» What the task asks: Pictures excluded, please retype exactly the lines from the start of the data through the line that contains "redenen om ze", both ends kept, and nothing beyond them.

» Data under study:
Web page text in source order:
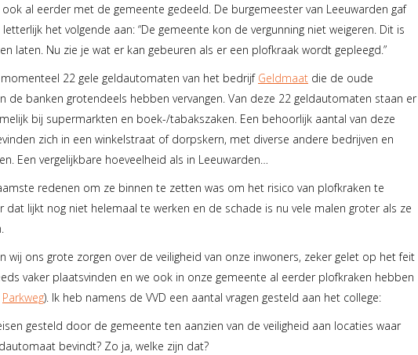
al eerder met de gemeente gedeeld. De burgemeester van Leeuwarden gaf
het volgende aan: “De gemeente kon de vergunning niet weigeren. Dit is
laten. Nu zie je wat er kan gebeuren als er een plofkraak wordt gepleegd.”
22 gele geldautomaten van het bedrijf Geldmaat die de oude
de banken grotendeels hebben vervangen. Van deze 22 geldautomaten staan er
bij supermarkten en boek-/tabakszaken. Een behoorlijk aantal van deze
zich in een winkelstraat of dorpskern, met diverse andere bedrijven en
Een vergelijkbare hoeveelheid als in Leeuwarden…
redenen om ze binnen te zetten was om het risico van plofkraken te
dat lijkt nog niet helemaal te werken en de schade is nu vele malen groter als ze
wij ons grote zorgen over de veiligheid van onze inwoners, zeker gelet op het feit
vaker plaatsvinden en we ook in onze gemeente al eerder plofkraken hebben
Parkweg). Ik heb namens de VVD een aantal vragen gesteld aan het college:
gesteld door de gemeente ten aanzien van de veiligheid aan locaties waar
bevindt? Zo ja, welke zijn dat?
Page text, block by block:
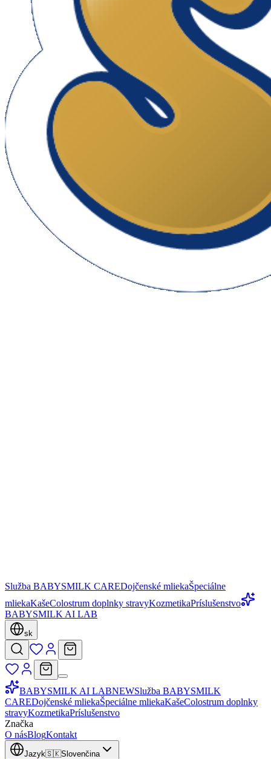
Služba BABYSMILK CAREDojčenské mliekaŠpeciálne
mliekaKašeColostrum doplnky stravyKozmetikaPríslušenstvo
BABYSMILK AI LAB
sk
BABYSMILK AI LABNEWSlužba BABYSMILK
CAREDojčenské mliekaŠpeciálne mliekaKašeColostrum doplnky
stravyKozmetikaPríslušenstvo
Značka
O násBlogKontakt
Jazyk🇸🇰Slovenčina
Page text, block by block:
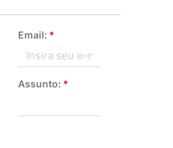
Email: *
Assunto: *
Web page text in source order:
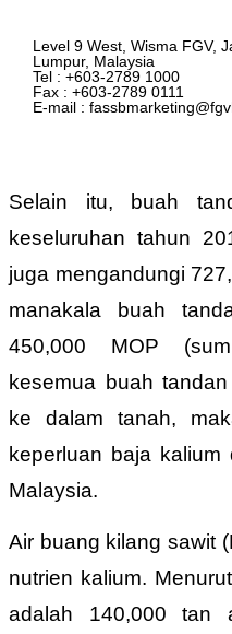
Level 9 West, Wisma FGV,
Lumpur, Malaysia
Tel : +603-2789 1000
Fax : +603-2789 0111
E-mail :
Selain itu, buah
keseluruhan tahun
juga mengandungi
manakala buah
450,000 MOP
kesemua buah
ke dalam tanah,
keperluan baja
Malaysia.
Air buang kilang sawit
nutrien kalium.
adalah 140,000 tan
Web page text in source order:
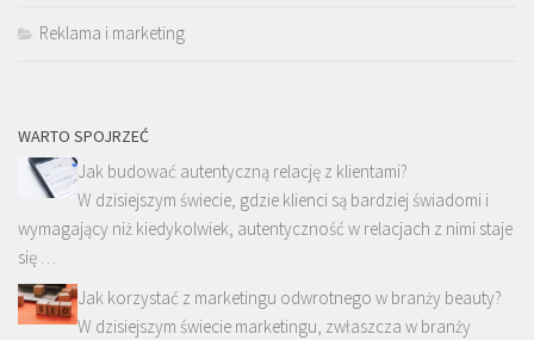
Reklama i marketing
WARTO SPOJRZEĆ
Jak budować autentyczną relację z klientami?
W dzisiejszym świecie, gdzie klienci są bardziej świadomi i
wymagający niż kiedykolwiek, autentyczność w relacjach z nimi staje
się …
Jak korzystać z marketingu odwrotnego w branży beauty?
W dzisiejszym świecie marketingu, zwłaszcza w branży

» Response:
Web page text in source order:
al eerder met de gemeente gedeeld. De burgemeester van Leeuwarden gaf
het volgende aan: “De gemeente kon de vergunning niet weigeren. Dit is
laten. Nu zie je wat er kan gebeuren als er een plofkraak wordt gepleegd.”
22 gele geldautomaten van het bedrijf Geldmaat die de oude
de banken grotendeels hebben vervangen. Van deze 22 geldautomaten staan er
bij supermarkten en boek-/tabakszaken. Een behoorlijk aantal van deze
zich in een winkelstraat of dorpskern, met diverse andere bedrijven en
Een vergelijkbare hoeveelheid als in Leeuwarden…
redenen om ze binnen te zetten was om het risico van plofkraken te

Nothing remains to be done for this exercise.